== Material provided ==

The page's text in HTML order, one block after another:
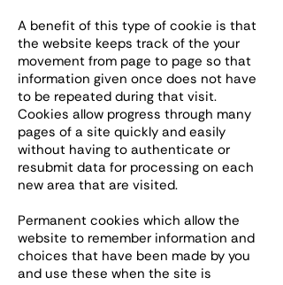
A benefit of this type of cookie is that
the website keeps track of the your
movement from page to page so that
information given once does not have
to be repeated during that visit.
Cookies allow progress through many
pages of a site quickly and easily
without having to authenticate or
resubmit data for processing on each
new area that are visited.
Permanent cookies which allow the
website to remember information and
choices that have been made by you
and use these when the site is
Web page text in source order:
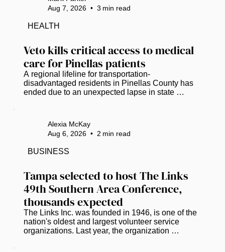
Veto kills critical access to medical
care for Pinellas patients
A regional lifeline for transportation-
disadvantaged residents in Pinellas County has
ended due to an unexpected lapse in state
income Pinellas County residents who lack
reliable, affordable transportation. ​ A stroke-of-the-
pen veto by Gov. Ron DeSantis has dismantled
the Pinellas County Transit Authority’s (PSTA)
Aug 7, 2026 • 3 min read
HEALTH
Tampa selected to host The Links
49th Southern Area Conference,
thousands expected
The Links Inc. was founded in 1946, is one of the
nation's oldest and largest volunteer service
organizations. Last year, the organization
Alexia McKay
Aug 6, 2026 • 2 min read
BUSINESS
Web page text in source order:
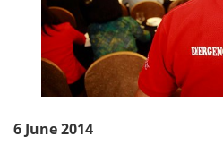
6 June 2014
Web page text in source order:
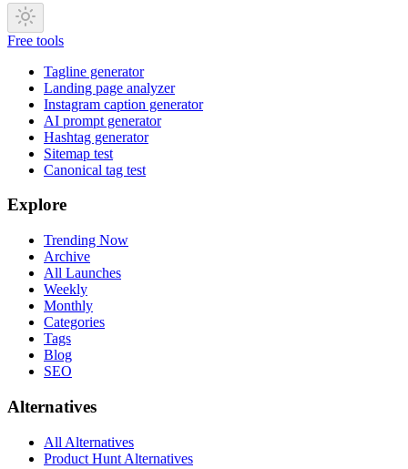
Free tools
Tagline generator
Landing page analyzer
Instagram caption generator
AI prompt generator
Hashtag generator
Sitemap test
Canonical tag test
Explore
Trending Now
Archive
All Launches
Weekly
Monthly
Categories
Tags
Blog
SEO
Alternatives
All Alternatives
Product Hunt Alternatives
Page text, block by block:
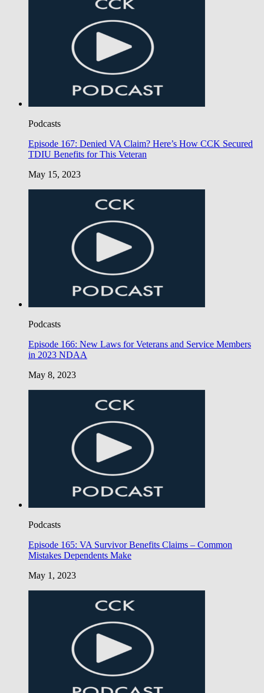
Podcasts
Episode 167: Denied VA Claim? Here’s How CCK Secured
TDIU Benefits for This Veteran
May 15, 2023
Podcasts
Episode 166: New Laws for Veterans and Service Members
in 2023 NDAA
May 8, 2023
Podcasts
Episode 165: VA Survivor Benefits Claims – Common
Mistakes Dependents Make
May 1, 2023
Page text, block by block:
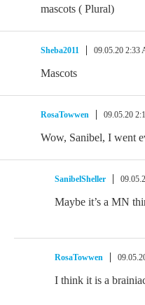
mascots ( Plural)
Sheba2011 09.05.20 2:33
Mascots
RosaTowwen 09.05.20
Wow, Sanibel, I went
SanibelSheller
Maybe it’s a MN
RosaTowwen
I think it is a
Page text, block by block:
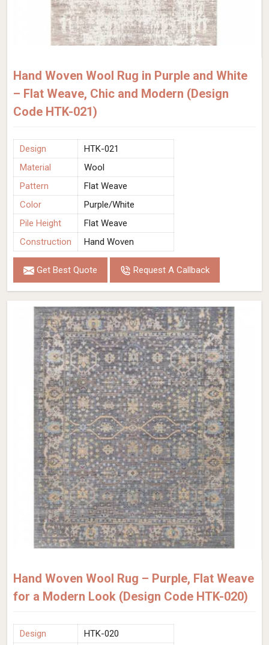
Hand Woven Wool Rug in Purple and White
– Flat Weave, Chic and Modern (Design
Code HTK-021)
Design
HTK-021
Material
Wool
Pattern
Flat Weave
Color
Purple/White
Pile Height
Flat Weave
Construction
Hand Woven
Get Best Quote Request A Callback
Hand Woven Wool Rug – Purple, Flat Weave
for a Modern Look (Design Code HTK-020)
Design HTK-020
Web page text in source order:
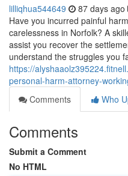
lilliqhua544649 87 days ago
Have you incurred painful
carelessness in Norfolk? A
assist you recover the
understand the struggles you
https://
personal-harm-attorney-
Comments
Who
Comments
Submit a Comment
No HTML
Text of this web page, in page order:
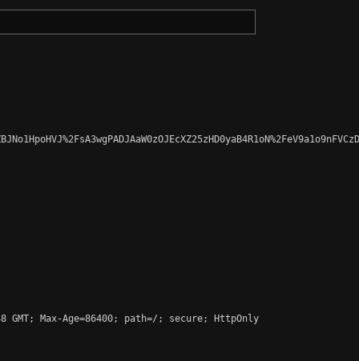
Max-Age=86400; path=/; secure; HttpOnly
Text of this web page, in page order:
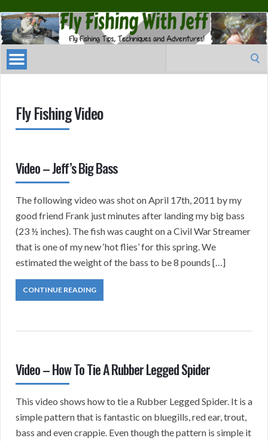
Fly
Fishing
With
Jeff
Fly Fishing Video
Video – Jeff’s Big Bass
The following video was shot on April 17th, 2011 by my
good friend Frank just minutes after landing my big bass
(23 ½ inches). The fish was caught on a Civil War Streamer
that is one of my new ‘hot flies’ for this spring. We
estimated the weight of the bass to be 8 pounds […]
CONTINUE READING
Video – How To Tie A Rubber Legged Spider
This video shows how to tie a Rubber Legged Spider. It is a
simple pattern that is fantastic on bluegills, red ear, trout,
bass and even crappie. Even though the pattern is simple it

===

Reply with a number alone, the number of lines of the records that hold the word "Benefits".

2